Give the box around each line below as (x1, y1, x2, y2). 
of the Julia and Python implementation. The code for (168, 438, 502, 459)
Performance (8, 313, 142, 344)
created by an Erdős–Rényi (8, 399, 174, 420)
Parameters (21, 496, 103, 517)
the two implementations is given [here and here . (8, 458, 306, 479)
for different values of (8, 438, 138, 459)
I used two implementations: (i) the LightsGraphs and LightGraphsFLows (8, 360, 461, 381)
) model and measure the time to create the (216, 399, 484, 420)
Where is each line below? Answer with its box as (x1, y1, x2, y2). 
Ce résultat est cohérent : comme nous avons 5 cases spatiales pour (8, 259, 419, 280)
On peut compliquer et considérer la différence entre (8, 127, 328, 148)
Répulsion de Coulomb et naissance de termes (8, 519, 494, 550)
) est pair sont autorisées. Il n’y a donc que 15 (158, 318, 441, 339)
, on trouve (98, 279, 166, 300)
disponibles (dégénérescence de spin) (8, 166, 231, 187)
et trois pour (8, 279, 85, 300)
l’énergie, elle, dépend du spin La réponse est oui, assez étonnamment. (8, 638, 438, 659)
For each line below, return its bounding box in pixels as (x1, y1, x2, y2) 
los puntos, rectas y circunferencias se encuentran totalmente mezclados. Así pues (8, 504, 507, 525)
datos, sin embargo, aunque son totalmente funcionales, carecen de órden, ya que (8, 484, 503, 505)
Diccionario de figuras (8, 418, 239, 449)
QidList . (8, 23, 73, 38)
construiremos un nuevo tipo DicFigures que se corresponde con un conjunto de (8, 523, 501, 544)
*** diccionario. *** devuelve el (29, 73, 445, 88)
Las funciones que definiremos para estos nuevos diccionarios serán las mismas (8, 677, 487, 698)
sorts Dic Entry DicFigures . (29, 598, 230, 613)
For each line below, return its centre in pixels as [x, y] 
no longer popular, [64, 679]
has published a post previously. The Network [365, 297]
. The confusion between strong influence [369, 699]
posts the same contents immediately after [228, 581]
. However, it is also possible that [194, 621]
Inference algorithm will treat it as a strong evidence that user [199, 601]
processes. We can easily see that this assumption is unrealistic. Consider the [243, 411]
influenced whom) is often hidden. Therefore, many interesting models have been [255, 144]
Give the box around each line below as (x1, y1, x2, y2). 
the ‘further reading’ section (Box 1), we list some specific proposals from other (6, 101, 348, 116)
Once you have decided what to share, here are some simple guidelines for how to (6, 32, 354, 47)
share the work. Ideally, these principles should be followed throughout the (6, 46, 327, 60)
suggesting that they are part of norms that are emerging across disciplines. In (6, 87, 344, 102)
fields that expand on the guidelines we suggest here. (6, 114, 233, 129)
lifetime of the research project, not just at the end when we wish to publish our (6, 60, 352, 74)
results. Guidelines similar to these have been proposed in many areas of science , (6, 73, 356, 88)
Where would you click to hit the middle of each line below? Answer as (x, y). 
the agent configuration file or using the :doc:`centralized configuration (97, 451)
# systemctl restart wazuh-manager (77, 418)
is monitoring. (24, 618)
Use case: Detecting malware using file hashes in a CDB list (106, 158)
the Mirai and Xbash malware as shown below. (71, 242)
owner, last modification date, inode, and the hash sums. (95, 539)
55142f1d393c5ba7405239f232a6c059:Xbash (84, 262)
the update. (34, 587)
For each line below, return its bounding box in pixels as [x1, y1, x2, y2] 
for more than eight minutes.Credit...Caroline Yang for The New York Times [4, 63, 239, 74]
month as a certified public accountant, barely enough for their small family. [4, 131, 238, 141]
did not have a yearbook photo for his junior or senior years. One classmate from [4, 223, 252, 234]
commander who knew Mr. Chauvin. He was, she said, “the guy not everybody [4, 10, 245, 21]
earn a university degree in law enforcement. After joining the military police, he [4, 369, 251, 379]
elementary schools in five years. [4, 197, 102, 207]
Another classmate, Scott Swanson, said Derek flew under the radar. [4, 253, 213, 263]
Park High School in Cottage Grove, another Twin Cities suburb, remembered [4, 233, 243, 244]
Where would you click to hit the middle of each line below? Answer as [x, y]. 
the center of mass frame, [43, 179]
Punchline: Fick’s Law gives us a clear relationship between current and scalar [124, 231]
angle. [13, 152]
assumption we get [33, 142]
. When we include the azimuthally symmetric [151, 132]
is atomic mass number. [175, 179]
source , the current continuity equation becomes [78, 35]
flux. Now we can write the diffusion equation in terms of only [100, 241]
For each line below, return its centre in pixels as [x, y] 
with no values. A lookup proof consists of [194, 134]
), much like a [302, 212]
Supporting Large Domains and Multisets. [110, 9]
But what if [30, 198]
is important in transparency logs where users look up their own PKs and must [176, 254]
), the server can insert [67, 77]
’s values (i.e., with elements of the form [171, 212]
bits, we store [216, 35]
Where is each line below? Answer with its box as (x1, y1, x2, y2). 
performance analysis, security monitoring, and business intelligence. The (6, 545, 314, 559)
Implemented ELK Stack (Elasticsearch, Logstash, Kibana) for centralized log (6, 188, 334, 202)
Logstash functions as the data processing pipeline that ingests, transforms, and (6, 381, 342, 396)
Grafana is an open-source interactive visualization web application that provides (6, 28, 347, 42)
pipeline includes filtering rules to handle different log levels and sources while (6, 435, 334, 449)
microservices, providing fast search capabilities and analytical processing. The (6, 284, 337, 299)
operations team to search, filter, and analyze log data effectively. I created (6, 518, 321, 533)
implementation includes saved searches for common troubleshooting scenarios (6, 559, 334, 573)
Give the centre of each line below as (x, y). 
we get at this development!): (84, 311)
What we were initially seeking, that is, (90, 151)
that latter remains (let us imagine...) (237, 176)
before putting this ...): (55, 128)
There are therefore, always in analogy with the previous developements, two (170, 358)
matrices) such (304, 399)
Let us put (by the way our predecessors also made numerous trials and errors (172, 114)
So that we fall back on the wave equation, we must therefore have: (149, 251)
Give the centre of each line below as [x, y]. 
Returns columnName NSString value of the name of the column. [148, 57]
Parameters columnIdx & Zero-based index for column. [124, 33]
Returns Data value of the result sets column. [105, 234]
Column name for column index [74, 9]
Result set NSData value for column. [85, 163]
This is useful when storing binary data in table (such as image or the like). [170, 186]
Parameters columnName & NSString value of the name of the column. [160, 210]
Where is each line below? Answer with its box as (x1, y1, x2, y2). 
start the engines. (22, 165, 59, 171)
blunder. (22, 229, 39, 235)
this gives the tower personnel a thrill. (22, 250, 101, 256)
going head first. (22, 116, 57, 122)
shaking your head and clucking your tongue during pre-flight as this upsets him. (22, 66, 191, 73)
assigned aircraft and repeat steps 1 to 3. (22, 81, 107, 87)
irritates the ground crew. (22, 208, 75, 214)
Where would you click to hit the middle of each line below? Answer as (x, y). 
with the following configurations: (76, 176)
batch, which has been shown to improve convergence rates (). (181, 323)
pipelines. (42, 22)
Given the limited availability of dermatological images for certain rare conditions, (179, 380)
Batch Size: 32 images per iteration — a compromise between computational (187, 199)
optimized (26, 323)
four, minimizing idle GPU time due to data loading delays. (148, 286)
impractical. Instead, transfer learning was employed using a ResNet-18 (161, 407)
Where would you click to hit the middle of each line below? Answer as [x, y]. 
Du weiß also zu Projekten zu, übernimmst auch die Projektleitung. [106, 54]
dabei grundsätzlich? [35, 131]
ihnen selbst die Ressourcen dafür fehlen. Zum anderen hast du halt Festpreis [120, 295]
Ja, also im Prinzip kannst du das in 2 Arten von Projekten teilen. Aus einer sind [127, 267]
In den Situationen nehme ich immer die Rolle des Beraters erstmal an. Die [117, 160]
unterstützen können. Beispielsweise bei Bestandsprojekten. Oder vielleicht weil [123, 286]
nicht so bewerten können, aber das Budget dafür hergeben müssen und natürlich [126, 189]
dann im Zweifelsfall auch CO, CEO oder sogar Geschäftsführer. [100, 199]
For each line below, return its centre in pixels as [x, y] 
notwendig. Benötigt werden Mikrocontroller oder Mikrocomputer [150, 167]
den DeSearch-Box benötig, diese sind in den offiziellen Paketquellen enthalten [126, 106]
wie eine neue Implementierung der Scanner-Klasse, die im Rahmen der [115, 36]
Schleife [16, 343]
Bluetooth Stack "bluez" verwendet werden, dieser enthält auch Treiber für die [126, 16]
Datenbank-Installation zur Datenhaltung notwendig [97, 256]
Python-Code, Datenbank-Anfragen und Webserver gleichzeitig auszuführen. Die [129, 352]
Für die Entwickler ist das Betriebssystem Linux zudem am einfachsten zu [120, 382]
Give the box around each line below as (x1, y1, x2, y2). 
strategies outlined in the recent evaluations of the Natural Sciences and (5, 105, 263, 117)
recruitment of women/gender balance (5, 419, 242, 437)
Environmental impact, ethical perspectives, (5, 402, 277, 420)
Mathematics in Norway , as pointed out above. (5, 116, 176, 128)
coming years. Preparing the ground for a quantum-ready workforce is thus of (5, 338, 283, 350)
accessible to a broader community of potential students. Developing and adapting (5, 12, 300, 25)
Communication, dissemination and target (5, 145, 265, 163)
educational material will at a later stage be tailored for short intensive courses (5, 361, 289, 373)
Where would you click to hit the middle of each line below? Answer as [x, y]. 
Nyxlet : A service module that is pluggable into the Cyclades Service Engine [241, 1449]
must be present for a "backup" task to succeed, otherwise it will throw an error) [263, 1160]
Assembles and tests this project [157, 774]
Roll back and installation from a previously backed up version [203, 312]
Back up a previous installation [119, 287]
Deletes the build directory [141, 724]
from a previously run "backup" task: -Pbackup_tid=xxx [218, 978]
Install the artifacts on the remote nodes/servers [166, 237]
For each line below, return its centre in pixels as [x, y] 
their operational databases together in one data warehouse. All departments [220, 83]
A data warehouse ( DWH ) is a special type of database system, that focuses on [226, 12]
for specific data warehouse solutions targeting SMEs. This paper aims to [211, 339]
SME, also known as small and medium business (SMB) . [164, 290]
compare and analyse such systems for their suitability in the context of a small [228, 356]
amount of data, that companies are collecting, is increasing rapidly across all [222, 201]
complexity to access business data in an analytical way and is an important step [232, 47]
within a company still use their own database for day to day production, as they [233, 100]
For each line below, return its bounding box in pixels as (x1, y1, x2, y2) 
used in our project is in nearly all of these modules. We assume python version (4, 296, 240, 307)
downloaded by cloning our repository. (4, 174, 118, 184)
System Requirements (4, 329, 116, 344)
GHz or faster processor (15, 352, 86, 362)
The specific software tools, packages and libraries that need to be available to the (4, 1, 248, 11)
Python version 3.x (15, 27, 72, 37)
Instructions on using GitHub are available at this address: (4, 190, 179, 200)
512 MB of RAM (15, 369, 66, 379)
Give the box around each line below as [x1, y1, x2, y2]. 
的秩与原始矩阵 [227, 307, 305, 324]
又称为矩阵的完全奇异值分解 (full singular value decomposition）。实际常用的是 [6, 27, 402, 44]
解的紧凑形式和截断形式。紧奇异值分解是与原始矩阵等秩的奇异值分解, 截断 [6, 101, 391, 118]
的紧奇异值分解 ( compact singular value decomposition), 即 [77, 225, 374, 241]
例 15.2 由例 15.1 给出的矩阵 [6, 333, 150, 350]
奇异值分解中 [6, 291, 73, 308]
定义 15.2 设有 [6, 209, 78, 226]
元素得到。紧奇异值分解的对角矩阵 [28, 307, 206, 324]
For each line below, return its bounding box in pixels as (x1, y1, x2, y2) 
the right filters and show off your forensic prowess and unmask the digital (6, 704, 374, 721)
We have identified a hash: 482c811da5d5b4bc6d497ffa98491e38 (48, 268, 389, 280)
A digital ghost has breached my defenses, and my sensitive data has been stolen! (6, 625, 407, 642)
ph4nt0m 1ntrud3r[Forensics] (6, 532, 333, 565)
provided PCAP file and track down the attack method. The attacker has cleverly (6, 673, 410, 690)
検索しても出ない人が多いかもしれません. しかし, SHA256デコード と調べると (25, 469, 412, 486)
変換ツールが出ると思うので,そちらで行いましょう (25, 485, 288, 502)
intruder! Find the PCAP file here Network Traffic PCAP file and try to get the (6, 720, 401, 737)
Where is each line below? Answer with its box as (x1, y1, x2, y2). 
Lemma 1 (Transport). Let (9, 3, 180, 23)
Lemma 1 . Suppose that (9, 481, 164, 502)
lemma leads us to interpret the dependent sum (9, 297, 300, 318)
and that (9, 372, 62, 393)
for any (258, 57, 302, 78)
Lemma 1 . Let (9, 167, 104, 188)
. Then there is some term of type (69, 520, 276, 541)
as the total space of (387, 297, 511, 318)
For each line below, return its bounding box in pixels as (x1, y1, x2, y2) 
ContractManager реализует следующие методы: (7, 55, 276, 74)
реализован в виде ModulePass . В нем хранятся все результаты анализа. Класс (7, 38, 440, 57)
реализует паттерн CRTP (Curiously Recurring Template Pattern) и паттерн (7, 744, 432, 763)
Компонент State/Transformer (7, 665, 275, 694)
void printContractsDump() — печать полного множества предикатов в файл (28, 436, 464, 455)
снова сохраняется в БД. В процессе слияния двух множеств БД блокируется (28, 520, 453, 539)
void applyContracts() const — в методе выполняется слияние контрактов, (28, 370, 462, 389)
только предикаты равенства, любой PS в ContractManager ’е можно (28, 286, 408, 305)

#### TASK BRIEF
Please copy, exactly as written, every line in the listing above from the line with "blunder. (22, 229, 39, 235)" up to and including the line with "irritates the ground crew. (22, 208, 75, 214)".

#### EXERCISE RESPONSE
blunder. (22, 229, 39, 235)
this gives the tower personnel a thrill. (22, 250, 101, 256)
going head first. (22, 116, 57, 122)
shaking your head and clucking your tongue during pre-flight as this upsets him. (22, 66, 191, 73)
assigned aircraft and repeat steps 1 to 3. (22, 81, 107, 87)
irritates the ground crew. (22, 208, 75, 214)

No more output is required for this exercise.